祝先生忍著疼,艱難地說道。


    “難道係統沒告訴過你嗎?你不能殺我。”


    係統的確跟花漫漫說過類似的話,但花漫漫此時已經無暇去深究緣由。


    她握緊匕首,用力將刀刃往下壓。


    她要讓祝先生的腦袋和脖頸分離。


    她相信,就算祝先生的自愈能力再怎麽強,也不可能讓斷掉的腦袋再接回去。


    在剛才的短暫時間裏,祝先生的右手拇指已經恢複原狀。


    他抬手去抓花漫漫的手臂,試圖奪走她手裏的匕首。


    花漫漫順勢將匕首抬起來一些,隨即賺了一百八十度,鋒利的刀刃以掩耳不及迅雷之勢切向祝先生的手指。


    猝不及防之下,祝先生的大拇指和食指被齊齊切斷。


    手指頭落在地上,卻無鮮血流出。


    花漫漫再度將刀刃壓在祝先生的脖頸處。


    她瞥了眼祝先生的斷指,特意等了會兒,發現斷口處有黑色的霧氣在緩慢蠕動,像是要長出新的手指。


    但因為祝先生此時的狀態太過虛弱,再生能力有限,新生的手指始終未能成型。


    這進一步驗證了花漫漫的猜測。


    如今的祝先生光是再生兩根手指頭都無比艱難,更別提再生一個腦袋。


    花漫漫握緊匕首用力往下壓。


    這次她是用盡了全身力氣,刀刃迅速下移,很快就觸碰到了頸骨。


    刀刃被卡在頸骨處,被迫停住。


    若換成是正常人類,脖子受了這麽重的傷,就算不死也得昏迷。


    可祝先生卻還能說話。


    由於脖子受傷的緣故,他的聲音格外沙啞含混。


    “你要是殺了我,你也活不了。

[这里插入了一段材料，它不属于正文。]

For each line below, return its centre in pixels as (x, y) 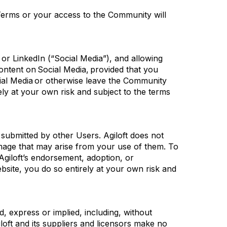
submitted (20, 135)
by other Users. (71, 135)
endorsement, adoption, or (81, 158)
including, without (118, 212)
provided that (116, 69)
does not (146, 135)
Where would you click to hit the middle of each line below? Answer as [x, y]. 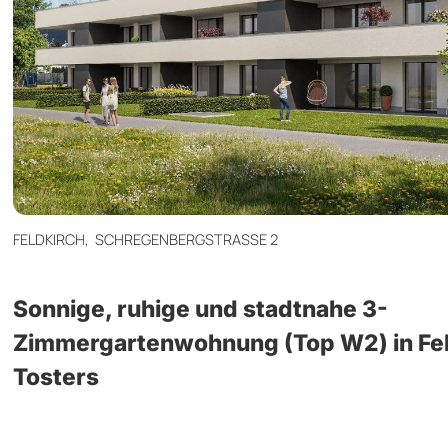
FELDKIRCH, [54, 238]
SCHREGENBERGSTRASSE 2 [186, 238]
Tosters [56, 376]
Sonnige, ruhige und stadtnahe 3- [200, 308]
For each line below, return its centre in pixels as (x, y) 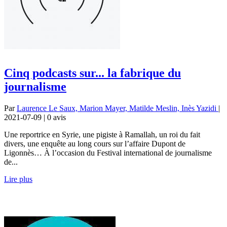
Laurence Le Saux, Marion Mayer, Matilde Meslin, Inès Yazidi (118, 108)
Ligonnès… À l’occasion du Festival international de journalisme (108, 153)
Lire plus (18, 179)
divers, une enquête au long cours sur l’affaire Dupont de (95, 143)
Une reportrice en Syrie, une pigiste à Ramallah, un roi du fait (102, 134)
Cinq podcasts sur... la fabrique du (92, 73)
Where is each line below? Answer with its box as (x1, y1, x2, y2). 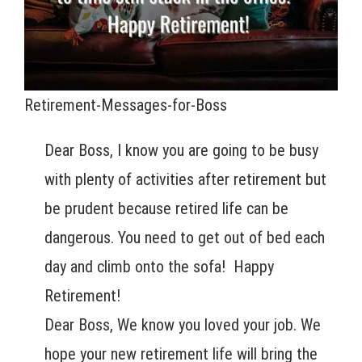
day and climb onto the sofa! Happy (44, 257, 274, 277)
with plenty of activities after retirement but (44, 170, 326, 190)
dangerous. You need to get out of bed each (44, 228, 325, 248)
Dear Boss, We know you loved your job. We (44, 315, 321, 335)
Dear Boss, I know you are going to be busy (44, 141, 318, 161)
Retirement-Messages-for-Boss (24, 95, 227, 116)
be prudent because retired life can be (44, 199, 288, 219)
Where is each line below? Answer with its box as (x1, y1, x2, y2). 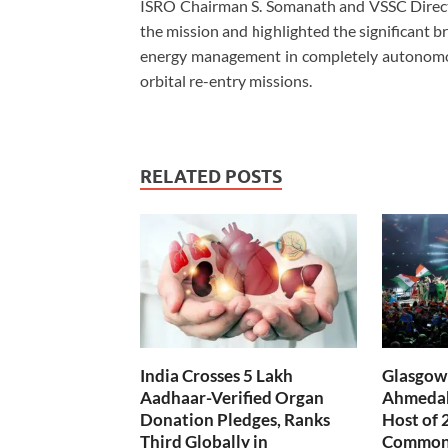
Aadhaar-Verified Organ (140, 387, 324, 409)
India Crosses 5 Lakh (140, 365, 293, 387)
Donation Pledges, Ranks (140, 409, 330, 431)
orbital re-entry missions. (140, 71, 312, 91)
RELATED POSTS (140, 166, 282, 188)
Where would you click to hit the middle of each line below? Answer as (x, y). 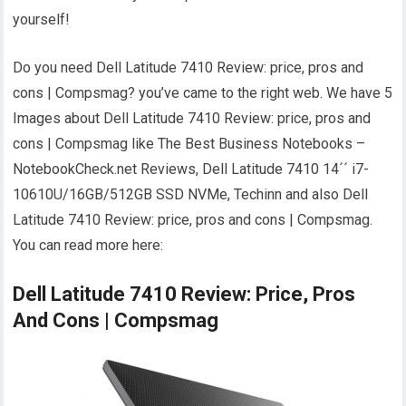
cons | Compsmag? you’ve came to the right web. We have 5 (203, 93)
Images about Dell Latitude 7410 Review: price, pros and (192, 119)
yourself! (42, 20)
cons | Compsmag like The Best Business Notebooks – (189, 144)
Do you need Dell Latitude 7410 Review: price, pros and (188, 68)
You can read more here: (88, 246)
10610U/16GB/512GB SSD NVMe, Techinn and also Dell (191, 195)
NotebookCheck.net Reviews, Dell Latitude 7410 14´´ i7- (191, 169)
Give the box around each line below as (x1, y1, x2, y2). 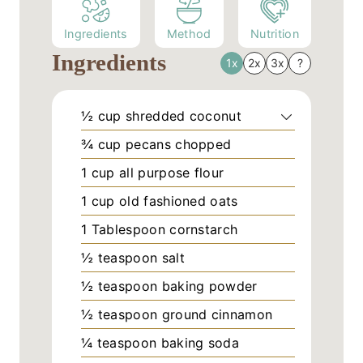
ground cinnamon (161, 306, 273, 323)
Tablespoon (91, 221, 165, 238)
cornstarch (169, 221, 238, 238)
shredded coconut (125, 108, 242, 125)
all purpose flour (118, 164, 224, 181)
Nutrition (250, 27, 299, 41)
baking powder (161, 278, 258, 295)
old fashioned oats (118, 193, 238, 210)
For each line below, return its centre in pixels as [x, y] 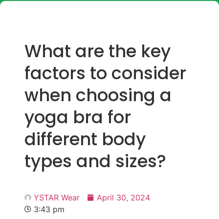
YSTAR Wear [57, 197]
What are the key [98, 51]
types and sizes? [95, 161]
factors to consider [105, 73]
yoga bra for [78, 117]
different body [85, 139]
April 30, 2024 [123, 197]
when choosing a [98, 95]
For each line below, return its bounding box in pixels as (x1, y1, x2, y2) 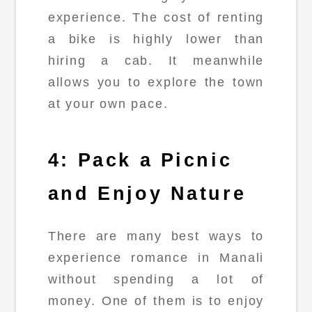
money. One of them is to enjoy (47, 294, 265, 309)
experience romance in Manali (47, 251, 265, 265)
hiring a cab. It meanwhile (47, 54, 265, 68)
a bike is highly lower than (47, 32, 265, 47)
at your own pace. (47, 97, 169, 111)
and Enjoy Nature (47, 182, 247, 204)
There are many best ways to (47, 229, 265, 244)
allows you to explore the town (47, 75, 265, 90)
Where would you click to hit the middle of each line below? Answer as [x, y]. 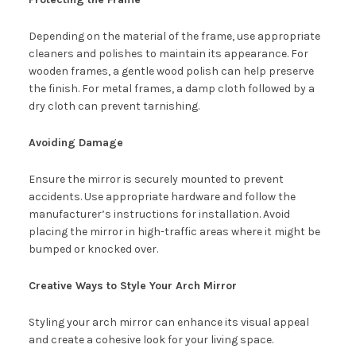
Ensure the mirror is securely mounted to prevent [156, 180]
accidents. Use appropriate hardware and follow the [162, 197]
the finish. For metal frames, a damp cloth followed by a [171, 89]
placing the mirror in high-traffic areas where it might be [174, 232]
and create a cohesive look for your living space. [151, 340]
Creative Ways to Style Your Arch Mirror [132, 286]
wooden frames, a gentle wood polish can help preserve [171, 72]
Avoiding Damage [75, 143]
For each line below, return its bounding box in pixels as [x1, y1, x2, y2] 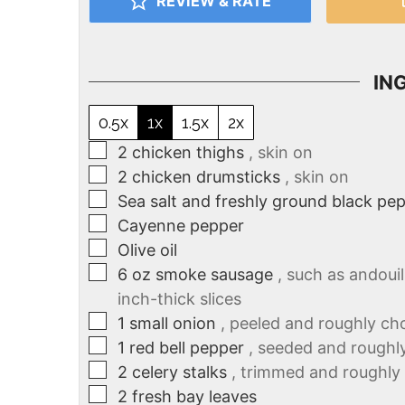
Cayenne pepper [118, 215, 244, 235]
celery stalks [132, 362, 227, 381]
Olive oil [118, 240, 177, 259]
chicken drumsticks [132, 166, 280, 186]
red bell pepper [129, 337, 244, 357]
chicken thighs [132, 142, 244, 162]
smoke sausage [155, 264, 273, 284]
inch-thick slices [118, 288, 241, 308]
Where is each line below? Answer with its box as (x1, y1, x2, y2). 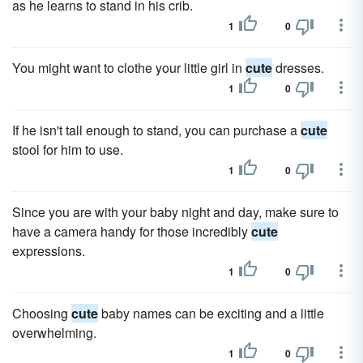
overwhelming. (12, 323, 96, 342)
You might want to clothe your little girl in (12, 58, 246, 77)
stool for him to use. (12, 140, 123, 159)
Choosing (12, 304, 71, 322)
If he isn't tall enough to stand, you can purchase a (12, 121, 301, 139)
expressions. (12, 241, 85, 260)
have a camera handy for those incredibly (12, 222, 251, 241)
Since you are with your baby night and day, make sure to (12, 203, 339, 221)
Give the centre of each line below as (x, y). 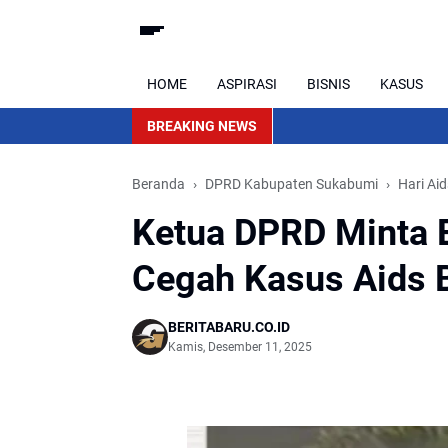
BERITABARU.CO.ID (229, 327)
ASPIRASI (247, 83)
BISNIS (328, 83)
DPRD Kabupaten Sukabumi (291, 184)
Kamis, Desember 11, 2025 (240, 347)
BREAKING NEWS (202, 125)
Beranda (158, 184)
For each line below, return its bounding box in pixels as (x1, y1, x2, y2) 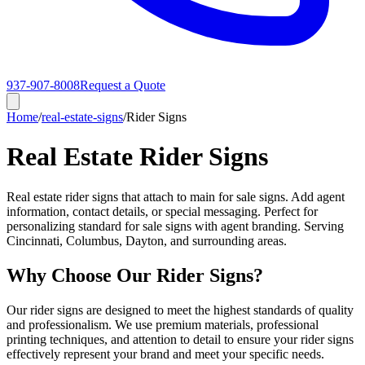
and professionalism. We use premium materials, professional (7, 317, 319, 332)
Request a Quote (80, 78, 165, 92)
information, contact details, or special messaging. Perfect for (7, 204, 318, 218)
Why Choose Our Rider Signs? (7, 264, 263, 286)
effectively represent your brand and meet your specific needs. (7, 346, 324, 361)
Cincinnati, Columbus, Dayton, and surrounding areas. (7, 233, 287, 248)
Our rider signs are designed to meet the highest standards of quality (7, 302, 354, 317)
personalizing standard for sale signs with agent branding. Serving (7, 218, 344, 233)
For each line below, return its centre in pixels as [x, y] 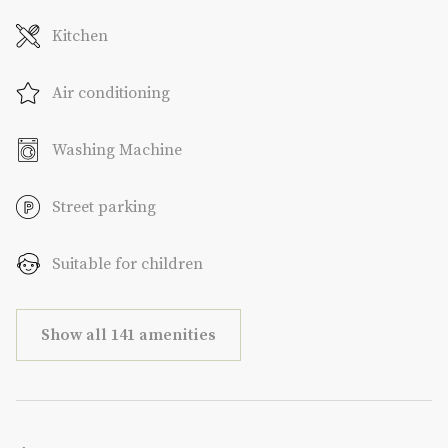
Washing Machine [117, 149]
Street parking [104, 206]
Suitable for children [127, 263]
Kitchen [80, 35]
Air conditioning [111, 92]
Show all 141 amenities [128, 334]
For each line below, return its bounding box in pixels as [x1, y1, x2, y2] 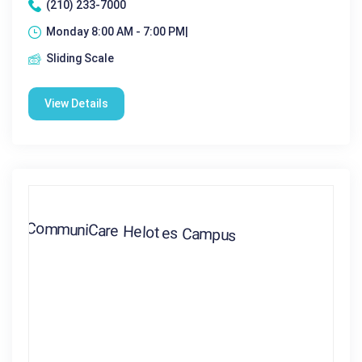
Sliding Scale [46, 52, 114, 65]
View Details [44, 97, 108, 111]
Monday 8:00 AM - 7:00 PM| [46, 25, 188, 39]
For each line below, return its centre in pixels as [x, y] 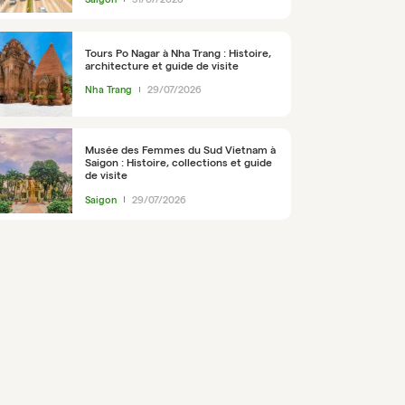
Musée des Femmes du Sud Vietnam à [180, 150]
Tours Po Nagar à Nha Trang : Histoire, [178, 52]
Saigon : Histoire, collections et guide [178, 163]
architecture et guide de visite [161, 65]
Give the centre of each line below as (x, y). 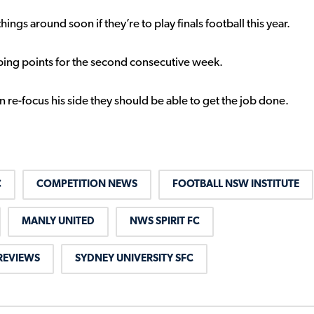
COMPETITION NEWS (87, 185)
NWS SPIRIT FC (165, 222)
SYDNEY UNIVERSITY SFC (134, 259)
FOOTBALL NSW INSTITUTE (236, 185)
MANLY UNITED (58, 222)
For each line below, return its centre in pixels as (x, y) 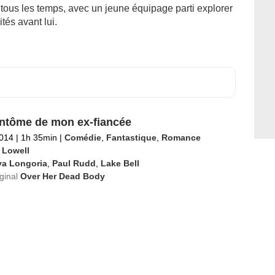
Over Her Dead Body (62, 176)
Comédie (83, 137)
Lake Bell (120, 163)
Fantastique (131, 137)
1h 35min (39, 137)
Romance (181, 137)
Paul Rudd (74, 163)
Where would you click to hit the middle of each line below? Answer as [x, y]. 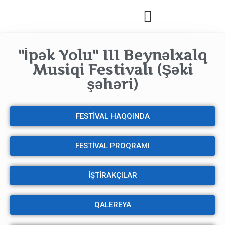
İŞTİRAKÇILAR [113, 175]
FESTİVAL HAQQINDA [113, 116]
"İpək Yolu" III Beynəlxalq [113, 55]
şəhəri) [113, 84]
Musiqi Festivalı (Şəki [113, 70]
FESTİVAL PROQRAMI [113, 146]
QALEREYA [113, 205]
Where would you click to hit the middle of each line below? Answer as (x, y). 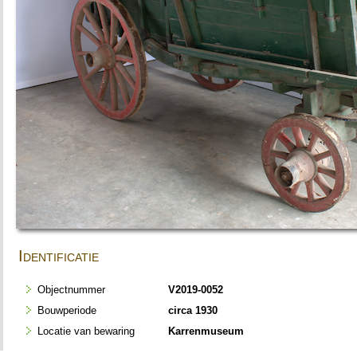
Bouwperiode (67, 311)
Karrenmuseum (206, 331)
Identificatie (59, 256)
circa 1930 (193, 311)
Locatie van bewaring (86, 331)
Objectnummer (71, 290)
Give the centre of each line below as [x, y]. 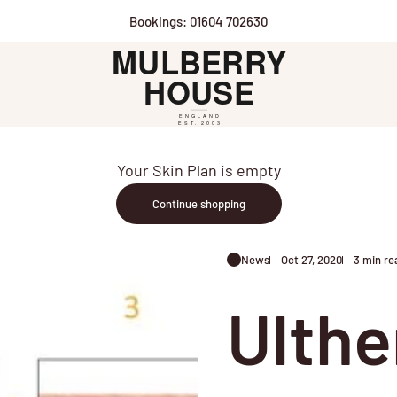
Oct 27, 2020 [311, 259]
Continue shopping [198, 203]
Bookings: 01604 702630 [198, 21]
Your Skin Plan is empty [198, 170]
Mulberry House [158, 52]
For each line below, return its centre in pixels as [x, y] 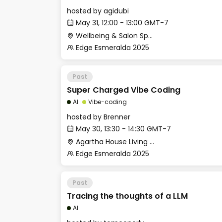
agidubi [116, 11]
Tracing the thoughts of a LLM [127, 196]
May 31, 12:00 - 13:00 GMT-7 [122, 23]
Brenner [117, 117]
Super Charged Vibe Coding [124, 90]
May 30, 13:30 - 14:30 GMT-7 [123, 129]
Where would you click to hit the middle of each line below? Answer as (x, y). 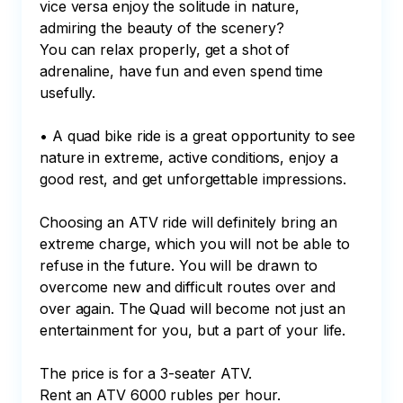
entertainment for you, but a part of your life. (193, 330)
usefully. (68, 93)
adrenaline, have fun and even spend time (184, 71)
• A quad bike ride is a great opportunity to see (200, 136)
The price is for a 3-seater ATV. (146, 373)
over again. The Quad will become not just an (195, 309)
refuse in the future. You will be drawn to (181, 265)
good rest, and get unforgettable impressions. (193, 179)
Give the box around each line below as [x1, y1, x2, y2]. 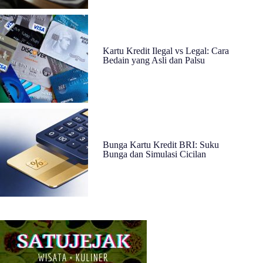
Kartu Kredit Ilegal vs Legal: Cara [103, 46, 229, 56]
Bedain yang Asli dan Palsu [103, 55, 205, 66]
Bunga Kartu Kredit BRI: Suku [103, 140, 219, 150]
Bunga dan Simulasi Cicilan [103, 149, 206, 160]
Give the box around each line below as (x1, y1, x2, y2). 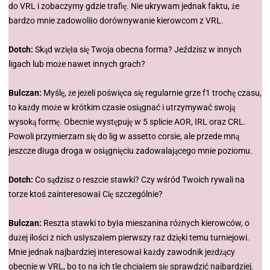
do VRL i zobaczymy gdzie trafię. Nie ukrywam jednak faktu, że (8, 1, 239, 11)
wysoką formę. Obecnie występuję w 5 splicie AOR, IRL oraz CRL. (8, 117, 246, 127)
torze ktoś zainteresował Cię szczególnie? (8, 189, 163, 199)
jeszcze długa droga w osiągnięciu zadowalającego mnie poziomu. (8, 146, 253, 156)
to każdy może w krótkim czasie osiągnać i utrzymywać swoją (8, 102, 235, 113)
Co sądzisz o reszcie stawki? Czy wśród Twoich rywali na (33, 175, 245, 185)
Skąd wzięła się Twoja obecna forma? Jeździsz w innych (33, 45, 242, 55)
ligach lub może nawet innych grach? (8, 59, 145, 69)
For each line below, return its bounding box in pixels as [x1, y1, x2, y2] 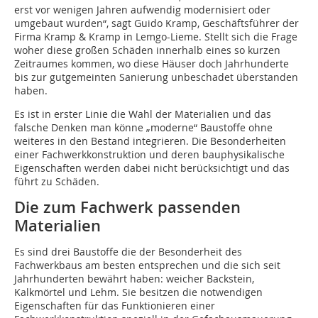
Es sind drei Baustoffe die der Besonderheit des [14, 244, 242, 258]
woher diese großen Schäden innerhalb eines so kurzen [14, 43, 280, 57]
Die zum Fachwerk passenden [14, 196, 241, 218]
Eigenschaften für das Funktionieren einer [14, 298, 215, 312]
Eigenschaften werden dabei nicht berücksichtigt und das [14, 160, 290, 175]
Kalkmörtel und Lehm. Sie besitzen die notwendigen [14, 285, 263, 299]
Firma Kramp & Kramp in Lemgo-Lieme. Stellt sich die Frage [14, 29, 297, 43]
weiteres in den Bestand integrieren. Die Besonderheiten [14, 133, 286, 148]
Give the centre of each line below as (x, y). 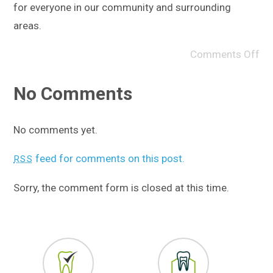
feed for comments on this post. (108, 159)
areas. (28, 25)
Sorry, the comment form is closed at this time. (122, 188)
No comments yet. (56, 130)
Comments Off (225, 54)
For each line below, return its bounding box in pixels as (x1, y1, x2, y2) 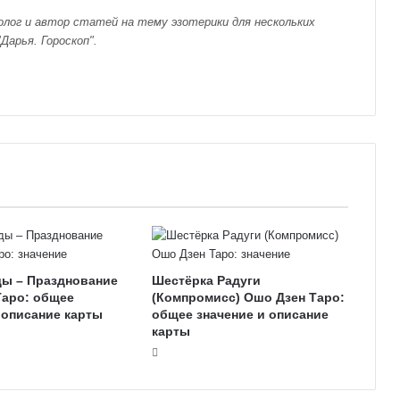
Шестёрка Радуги (151, 273, 261, 288)
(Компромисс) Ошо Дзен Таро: (151, 290, 345, 305)
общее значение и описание (151, 307, 329, 322)
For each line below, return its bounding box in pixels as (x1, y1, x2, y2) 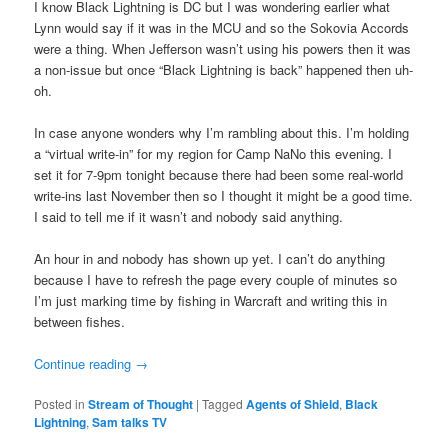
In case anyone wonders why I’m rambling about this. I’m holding (34, 123, 410, 143)
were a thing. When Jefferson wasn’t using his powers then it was (34, 38, 412, 58)
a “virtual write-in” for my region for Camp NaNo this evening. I (34, 144, 393, 164)
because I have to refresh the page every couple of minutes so (34, 270, 398, 290)
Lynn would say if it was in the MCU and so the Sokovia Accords (34, 17, 410, 37)
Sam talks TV (92, 413, 168, 432)
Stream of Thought (88, 395, 194, 414)
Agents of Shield (246, 395, 340, 414)

”


    此言一出,他如願看到花漫漫停住了動作。


    她驚疑不定地看著祝先生。


    “你什麽意思?”


    祝先生艱難地說道。


    “你原本並不屬於這個世界,是因為我的力量,才讓你能夠穿越時空來到這裏。


    如果我死了,我的力量就會消失,你也會跟著一起消失。”


    說到最後,他忍不住咳嗽起來,連帶著脖頸處的傷口也跟著溢出些許黑色霧氣。


    他看向花漫漫,見她麵色難看,知道自己的話讓她猶豫了。


    於是他接著往下說。


    “如果是以前,你或許還能在我死後回到你原來的那個世界。


    但我已經將你在原來那個世界裏的存在全部抹除,你無法再回到那個世界。


    你知道這意味著什麽嗎?


    意味著,一旦我死了,你就會變成一團沒有實體的意識,漂浮在無盡的虛空之中。


    永遠地漂泊流浪,直到被時間徹底消亡。”


    他的話令花漫漫心頭發顫。


    她咬牙說道:“你在嚇唬我。”


    祝先生笑了起來,但因為脖頸處還有個大豁口,導致他隻是笑了兩聲就劇烈咳嗽起來。


    等到喘過氣來,他才開口說道。


    “你以為我為什麽敢帶著你進入意識海?


    就是因為我斷定你不能殺我,你和我早已經是一條船上的人。


    我要是死了,你也活不成。”


    花漫漫死死盯著他,目光裏透出憤恨的火光。


    祝先生從容不迫地看著她。


    此時明明他是落入下風、被扼住命門的那個人,卻有種萬事都在他掌握之中的氣勢。


    他的聲音低啞暗沉,猶如惡魔的低語,強行鑽入花漫漫的耳朵裏。


    “你可以不在乎自己的生死,但你有沒有想過,你要是死了,李寂和李洵會怎麽樣?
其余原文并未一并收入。